W ubiegły czwartek Handzel i Bochenek zostali zatrzymani przez Centralne Biuro Antykorupcyjne; usłyszeli zarzuty w śledztwie dotyczącym nieprawidłowości przy przetargu publicznym na organizację kursów i warsztatów finansowanych z funduszy unijnych w ramach projektu „Rozwój Centrum Kompetencji Zawodowych w Nowym Sączu. Śledztwo nadzoruje Prokuratura Europejska. Jak wówczas przekazano, zatrzymania dotyczyły sześciu osób, w tym czterech urzędników Urzędu Miasta w Nowym Sączu.

- Nie zamierzamy rezygnować ze swoich funkcji. Pracujemy dalej, pozyskujemy środki zewnętrzne na rozwój miasta. Jeżeli zajdzie taka potrzeba, poddamy się ocenie mieszkańców w referendum – oświadczył we wtorek Handzel podczas konferencji prasowej w Nowym Sączu.

Według prezydenta Nowego Sącza mieszkańcy wiedzą, jaki sprawa „ma kontekst”. - W 2018 roku sądeczanie wybrali zmiany, rozwój i otwartość, a rok temu potwierdzili ten wybór. Pokonałem panią Iwonę Mularczyk (ówczesną kandydatkę PiS na stanowisko prezydenta miasta w wyborach samorządowych - przyp. PAP), co – jak widać – dla tej strony było wielkim zawodem. Dziś mamy próbę detronizacji za pomocą służb, pomówień i absurdalnych zarzutów – ocenił Handzel.

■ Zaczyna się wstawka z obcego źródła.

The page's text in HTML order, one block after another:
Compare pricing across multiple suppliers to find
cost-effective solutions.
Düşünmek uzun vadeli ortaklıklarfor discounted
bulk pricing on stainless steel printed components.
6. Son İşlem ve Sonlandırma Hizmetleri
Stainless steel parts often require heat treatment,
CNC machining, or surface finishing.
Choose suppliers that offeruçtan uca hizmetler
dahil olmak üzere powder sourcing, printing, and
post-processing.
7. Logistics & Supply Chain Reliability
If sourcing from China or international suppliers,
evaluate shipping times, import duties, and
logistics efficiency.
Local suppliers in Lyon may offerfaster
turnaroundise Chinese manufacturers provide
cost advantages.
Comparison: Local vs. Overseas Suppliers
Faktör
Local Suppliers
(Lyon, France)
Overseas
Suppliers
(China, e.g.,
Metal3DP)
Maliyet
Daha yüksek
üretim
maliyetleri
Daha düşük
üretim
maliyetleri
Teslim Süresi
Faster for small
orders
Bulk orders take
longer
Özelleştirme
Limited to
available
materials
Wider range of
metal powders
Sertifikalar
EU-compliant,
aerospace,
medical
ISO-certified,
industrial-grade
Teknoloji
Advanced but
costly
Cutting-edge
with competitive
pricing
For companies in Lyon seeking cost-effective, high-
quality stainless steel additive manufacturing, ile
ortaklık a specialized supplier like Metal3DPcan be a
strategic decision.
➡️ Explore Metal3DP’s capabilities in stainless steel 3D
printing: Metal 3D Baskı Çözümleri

Artur Bochenek odczytał z kolei podczas konferencji oświadczenie, w którym podkreślił, że „sprawa nie dotyczy korupcji, uzyskania korzyści majątkowej ani budowy stadionu czy innych miejskich inwestycji”. Według niego postępowanie dotyczy przetargu na szkolenia dla nauczycieli, w którym ofertę złożyła Sądecka Agencja Rozwoju Regionalnego (SARR) – spółka komunalna należąca do gmin regionu.

- Oferta SARR była najkorzystniejsza cenowo i została pozytywnie skontrolowana przez Małopolskie Centrum Przedsiębiorczości. Mamy więc do czynienia z publicznym przetargiem, który częściowo wygrała spółka samorządowa. Pozostawiamy ocenie opinii publicznej, czy to wystarczający powód do wysyłania kilkunastu funkcjonariuszy CBA o szóstej rano. W naszej ocenie nie ma potrzeby wydawania wielu tysięcy złotych ze środków publicznych na wysłanie z Łodzi całych zastępów agentów CBA w celu poszukiwania dokumentacji przetargowej w koszu na pranie oraz świadczenia usług taksówkarskich z Nowego Sącza do Katowic – odczytał Bochenek.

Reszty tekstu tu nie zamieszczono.